# Stacking Cages?



## Britastic Gremlin (Nov 19, 2015)

So I'll soon be getting a second-hand Ferplast Furet Plus, which I'll be using a spare/hospitable/quarantine/intro cage. I also have at the moment a Savic Freddy 2. Despite lots of rearranging I can't find enough room to put both cages unless I stack one on top of the other, although if the Furet Plus is one of those flat-pack type cages then it'll be fine.

If stacked there's a little nook in the corner of my bedroom so they'll be surrounded by 3 walls with only the front open. They'll be pretty secure that way and won't be knocked over. I likely won't even have a need to have both cages up at once but if I do end up with this rescue female that I have my eyes on then I'll need to for when my sister comes down, as she has two male rats of her own that need a holiday home.

I'd like to hear some thoughts about it first though. Has anyone stacked these types of cages before? Do you think it can be accomplished safely?


----------



## jlhummel (Oct 23, 2014)

I don't have experience with those particular cages but I have stacked cages before. In general some tips are to make sure weight is evenly distributed. If it's uneven the cage on the bottom might buckle and the stack can wobble more easilly. After stacking the cages (but without the rats inside) you can test stability by walking back and forthand standing near the cage and jumping up and down. Most floors aren't completely level and if it's wood it might warp or wiggle when we walk by. If it wobbles a tiny bit no big deal because you're probably not going to stand near the cage and do jumping jacks but if it wobbles a lot that could be a problem.

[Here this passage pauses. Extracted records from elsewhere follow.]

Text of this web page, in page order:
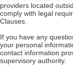
providers located
comply with legal
Clauses.
If you have any
your personal
contact information
supervisory authority.
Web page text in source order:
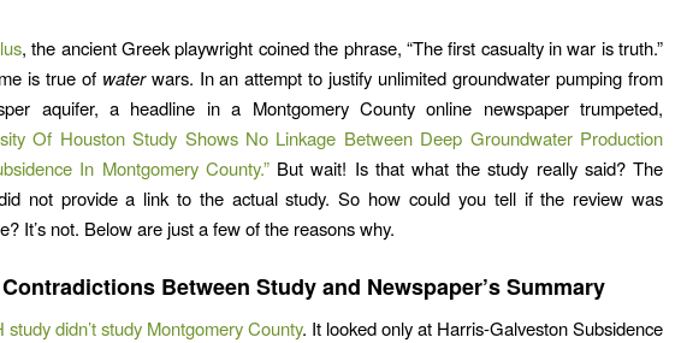
, the ancient Greek playwright coined the phrase, “The first casualty in war is truth.”
is true of waterwars. In an attempt to justify unlimited groundwater pumping from
aquifer, a headline in a Montgomery County online newspaper trumpeted,
Of Houston Study Shows No Linkage Between Deep Groundwater Production
In Montgomery County.”But wait! Is that what the study really said? The
not provide a link to the actual study. So how could you tell if the review was
It’s not. Below are just a few of the reasons why.
Contradictions Between Study and Newspaper’s Summary
study didn’t study Montgomery County. It looked only at Harris-Galveston Subsidence

Some things you can do to increase stability if needed...

1.) Slip something under the two front edges of the cage to tilt it slightly toward the wall.
2.) Ziptie or otherwise secure the cages to one another then use a bookshelf anchor to attach it to the wall. 

Hope this helps.


----------



## moonkissed (Dec 26, 2011)

I am not familiar with those cages but I have stacked small cages before. I would just put it through some tests to make sure it is safe. 

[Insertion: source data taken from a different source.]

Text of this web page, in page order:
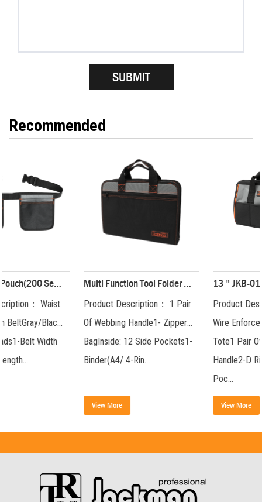
Recommended
Multi Function Tool Folder Package( 200 Series) JKB-81719
Product Description： 1 Pair
Of Webbing Handle1- Zipper
BagInside: 12 Side Pockets1-
Binder(A4/ 4-Rin...
13 " JKB-010 Tool Bag JKB-01019-13
Product Description： Steel
Wire Enforced Big Mouth
Tote1 Pair Of Webbing
Handle2-D RingsFront: 3-
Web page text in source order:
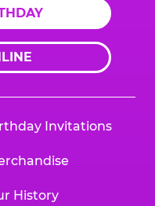
Invitations
History

If you have other pets or children that may bump it or attempt to pull/climb it then it may be of some concern.

If the cages have plastic bottoms the rats on the bottom may try to chew through the top.


----------



## Britastic Gremlin (Nov 19, 2015)

Thanks for that, guys =)

jlhummel - As I live in a ground floor flat the concrete beneath my vinyl flooring has been skimmed so it's level and very solid. I've tried the jumping up and down test as you suggested with a small, different cage on top and nothing has so far happened. I'll try it again when the other cage comes along but so far I think it's safe to say that there won't be a problem with stability in that respect.

moonkissed - I live alone with just a small dog but once the rats move into the cage then he'll be banned from the bedroom. I didn't think about the possibility of any rats in the bottom cage managing to chew through the base of the top one... I'll find something sturdy to slide between the two cages. One cage will only be serving as a holiday home for my sister's rats when they come visit several times a year, so it won't be permanent.


----------